As far as the cabinet and backbox are concerned, this is a standard Stern game with a
The cabinet artwork - like the rest of the art package - is by Kevin O'Connor, who also did the artwork for the first Kiss game, and there are a number of similarities with the 1976 Bally version.
The cabinet sides, for example, feature the same four Kiss band members' faces in full make-up against a background of flames. With modern decal printing there is no longer the three colour (black, white & red) limitation, so Stern's Kiss features smooth graduations in the flames, various facial tones, and realistic highlights in the hair.
Interestingly, the Limited Edition and Premium models all feature the same cabinet art design but use different colour palettes. While the Pro is predominantly pink and blue, the LE is red and orange, and the Premium is red and grey.
This is also true for the cabinet front and backbox side art.
The backglass (or translite on the Pro and Premium) design is also the same on all three models with colour difference around the KISS logo and in the border.
Ignoring the wildly flattering muscle tone of Gene Simmons and Paul Stanley, the design is every bit as flamboyant and overblown as the band's live stage performances. It is highly reminiscent of the Bally design, but isn't restricted by the score and credit display windows, allowing the band to spread out across the stage more.
One feature lacking from the Bally version is the individual lighting of the K-I-S-S letters in the backglass/translite. Nor is this advertised as a feature in the LE or Premium models, so that's one opportunity for a third-party add-on.
While the single design across all three models might be an indication of a restricted timescale, it's hard to imagine a second or third design could be as impressive as this one.
It's an oft-repeated story how the original Bally Kiss game has a problem with the band's logo when the game was sold in Germany - one of the largest pinball markets - since the shape of the 'SS' was too similar to the Schutzstaffel (SS) lightning bolt logo.

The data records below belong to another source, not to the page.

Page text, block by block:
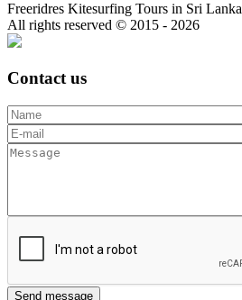
Freeridres Kitesurfing Tours in Sri Lanka
All rights reserved © 2015 - 2026
Contact us
Name
E-mail
Message
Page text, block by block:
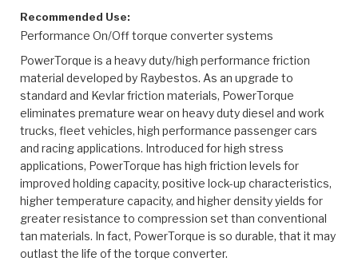
Engineering Dynamometers
Supplier Quality Awards
Request a Quote
Capabilities & Services
Analytical Test Equipment
Design & CAD Support
Engineering
R&D Testing Capabilities
Torque Converter Dyno
Heavy Duty & Off-Highway Parts
Adhesives
New Product Releases
Automatic Transmission Parts
Friction Clutch Plates >
Steel Clutch Plates
Clutch Packs >
Torque Converter Parts
Friction Wafers >
Clutch Plates
Performance Parts
GPZ™
Stage-1™ Red Plates
Gen2 Blue Plate Special®
Allomatic Filter PDF Catalog
Friction Clutch Specifications
Heavy Duty & Off-Highway
Allomatic PDF Catalog
Shifting Gears Blog
TC Bonding Calculator
Tech Support
Tech Videos - Ray's Garage
Tech Tips
Transmission Teardowns
Policies & Certifications
Contact
Careers
Crawfordsville, Indiana
Sullivan, Indiana
Recommended Use:
Performance On/Off torque converter systems
PowerTorque is a heavy duty/high performance friction
material developed by Raybestos. As an upgrade to
standard and Kevlar friction materials, PowerTorque
eliminates premature wear on heavy duty diesel and work
trucks, fleet vehicles, high performance passenger cars
and racing applications. Introduced for high stress
applications, PowerTorque has high friction levels for
improved holding capacity, positive lock-up characteristics,
higher temperature capacity, and higher density yields for
greater resistance to compression set than conventional
tan materials. In fact, PowerTorque is so durable, that it may
outlast the life of the torque converter.
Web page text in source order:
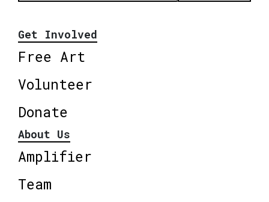
Get Involved
Free Art
Volunteer
Donate
About Us
Amplifier
Team
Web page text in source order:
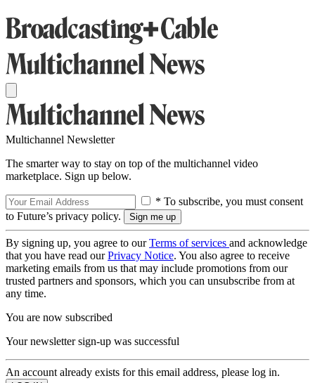
Multichannel Newsletter
The smarter way to stay on top of the multichannel video
marketplace. Sign up below.
* To subscribe, you must consent
to Future’s privacy policy.
By signing up, you agree to ourTerms of services and acknowledge
that you have read ourPrivacy Notice. You also agree to receive
marketing emails from us that may include promotions from our
trusted partners and sponsors, which you can unsubscribe from at
any time.
You are now subscribed
Your newsletter sign-up was successful
An account already exists for this email address, please log in.
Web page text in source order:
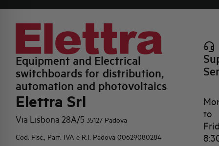
Equipment and Electrical
switchboards for distribution,
automation and photovoltaics
Elettra Srl
Via Lisbona 28A/5 35127 Padova
Cod. Fisc., Part. IVA e R.I. Padova 00629080284
to
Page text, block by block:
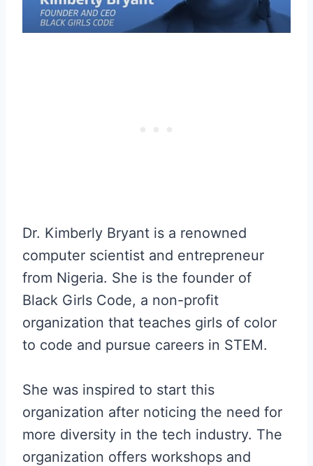
Dr. Kimberly Bryant is a renowned
computer scientist and entrepreneur
from Nigeria. She is the founder of
Black Girls Code, a non-profit
organization that teaches girls of color
to code and pursue careers in STEM.
She was inspired to start this
organization after noticing the need for
more diversity in the tech industry. The
organization offers workshops and
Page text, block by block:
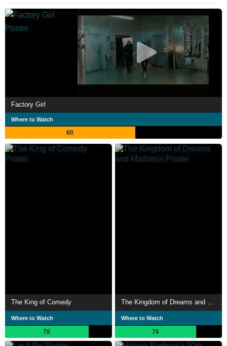
Factory Girl
Where to Watch
60
The King of Comedy
Where to Watch
78
The Kingdom of Dreams and Madness
Where to Watch
76
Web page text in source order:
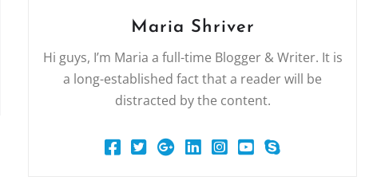
Maria Shriver
Hi guys, I’m Maria a full-time Blogger & Writer. It is
a long-established fact that a reader will be
distracted by the content.
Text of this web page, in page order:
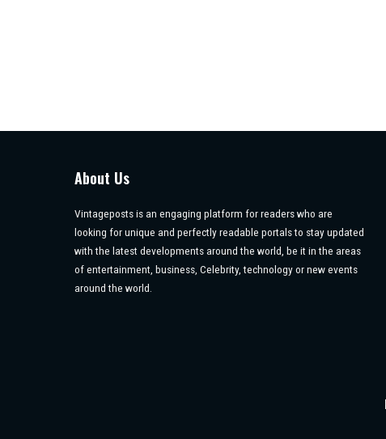
About Us
Vintageposts is an engaging platform for readers who are
looking for unique and perfectly readable portals to stay updated
with the latest developments around the world, be it in the areas
of entertainment, business, Celebrity, technology or new events
around the world.
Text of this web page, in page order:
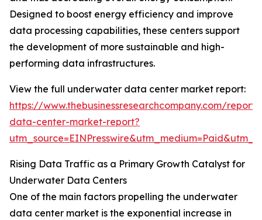
Designed to boost energy efficiency and improve
data processing capabilities, these centers support
the development of more sustainable and high-
performing data infrastructures.
View the full underwater data center market report:
https://www.thebusinessresearchcompany.com/
data-center-market-report?
Rising Data Traffic as a Primary Growth Catalyst for
Underwater Data Centers
One of the main factors propelling the underwater
data center market is the exponential increase in
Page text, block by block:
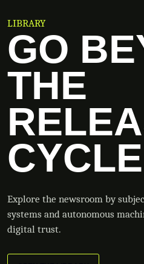
LIBRARY
GO
THE
Explore the newsroom by
systems and autonomous
digital trust.
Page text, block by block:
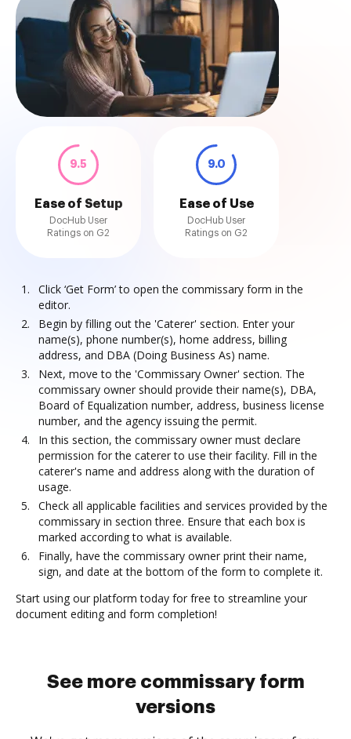
9.5
Ease of Setup
DocHub User
Ratings on G2
9.0
Ease of Use
DocHub User
Ratings on G2
Click ‘Get Form’ to open the commissary form in the
editor.
Begin by filling out the 'Caterer' section. Enter your
name(s), phone number(s), home address, billing
address, and DBA (Doing Business As) name.
Next, move to the 'Commissary Owner' section. The
commissary owner should provide their name(s), DBA,
Board of Equalization number, address, business license
number, and the agency issuing the permit.
In this section, the commissary owner must declare
permission for the caterer to use their facility. Fill in the
caterer's name and address along with the duration of
usage.
Check all applicable facilities and services provided by the
commissary in section three. Ensure that each box is
marked according to what is available.
Finally, have the commissary owner print their name,
sign, and date at the bottom of the form to complete it.
Start using our platform today for free to streamline your
document editing and form completion!
See more commissary form
versions
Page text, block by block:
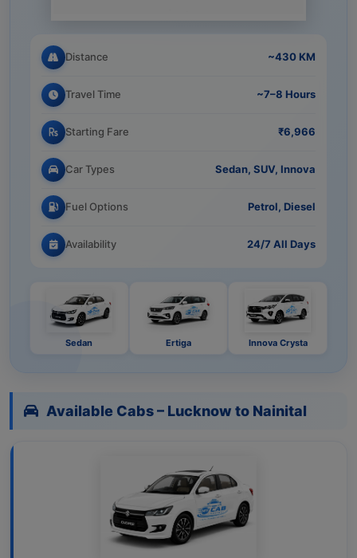
Distance ~430 KM
Travel Time ~7–8 Hours
Starting Fare ₹6,966
Car Types Sedan, SUV, Innova
Fuel Options Petrol, Diesel
Availability 24/7 All Days
Sedan Ertiga Innova Crysta
Available Cabs – Lucknow to Nainital
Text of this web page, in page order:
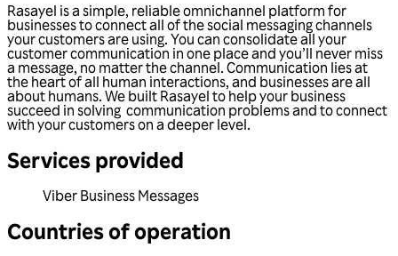
Rasayel is a simple, reliable omnichannel platform for
businesses to connect all of the social messaging channels
your customers are using. You can consolidate all your
customer communication in one place and you’ll never miss
a message, no matter the channel. Communication lies at
the heart of all human interactions, and businesses are all
about humans. We built Rasayel to help your business
succeed in solving communication problems and to connect
with your customers on a deeper level.
Services provided
Viber Business Messages
Countries of operation

This, of course, wasn't just a problem for the Kiss pinball. All Kiss logo artwork on records, CDs, posters and even in their live stage performances needed to be changed for the German market.
You might think in these more enlightened times that such sensitivities no longer apply, but there is indeed a different version of the Stern Kiss game with rounded 'S' letters.
This change applies to the backglass/translite, the cabinet front, the backbox sides, the apron decals and the playfield artwork. In the version of software we examined, the KISS logo on the dot matrix display was rendered in the original 'lightning bolt' style. We didn't spot an adjustment in the software to change that, but it was an early, pre-release version of the code.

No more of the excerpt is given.